In mathematics, a cube root of a number is a value that, when multiplied by itself twice, results in the original number. For example, the cube root of 8 is 2, because \[2 \times 2 \times 2 = 8\]Cube roots are denoted by the symbol \( \sqrt[3]{} \). To find the cube root, you can use numerical estimation, factorization, or technology like calculators for more complex numbers.
Finding the cube root involves understanding how multiplication can be reversed into a root, making it a fundamental aspect of simplifying mathematical expressions. In our original problem, we needed to find the cube roots of \(-432\) and \(16\). Factoring helps us simplify these cube roots and solve the problem more efficiently.

Radical expressions are mathematical expressions that include a radical sign \( \sqrt{} \). Examples include square roots \( \sqrt{9} \), cube roots \( \sqrt[3]{27} \), and higher roots. They allow us to work with roots of numbers that cannot be expressed as simple fractions.Understanding how to simplify radical expressions involves:

• Identifying the radical sign and the number it affects
• Using factorization to make simplification possible
• Combining like terms where applicable

Radical expressions can be intuitive when broken down into simpler parts and matched with their corresponding roots, such as turning \(16\) into \(2^4\) to find its cube root. This approach gives a clear path to solve more complicated problems.

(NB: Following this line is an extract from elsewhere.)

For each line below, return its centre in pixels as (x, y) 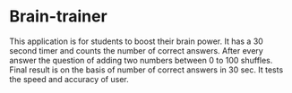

Prime factorization breaks down a number into its prime number components. Primes are numbers that are only divisible by 1 and themselves, such as 2, 3, 5, etc.To factor a number like \(-432\), we would:

• Find the prime factors:
  \( -432 = -2^4 \times 3^3 \)
• Apply these to simplify cube roots or other expressions
  

Prime factorization is crucial for simplifying expressions because it reveals the smallest building blocks of numbers, facilitating operations like finding cube roots by exposing underlying factors.
Through such factorization, cube root calculations become streamlined, reducing complexity by focusing directly on manageable components.

Understanding and performing mathematical operations is key in manipulating numbers and expressions effectively. Common operations include addition, subtraction, multiplication, and division, which build arithmetic foundations.In our exercise, operations help us combine the results of cube roots:

• Multiplying simplified cube root results: \(-3\) multiplied by \(2\) gives \(-6\)
• Adding or subtracting terms: here, \(-18 + 2 \cdot \sqrt[3]{2}\)

This mathematical dexterity allows us to solve expressions efficiently by focusing on steps that bring us to a clearer, simplified result.
Working through these operations in sequence ensures accuracy and comprehensibility, making even complex problems manageable with practice.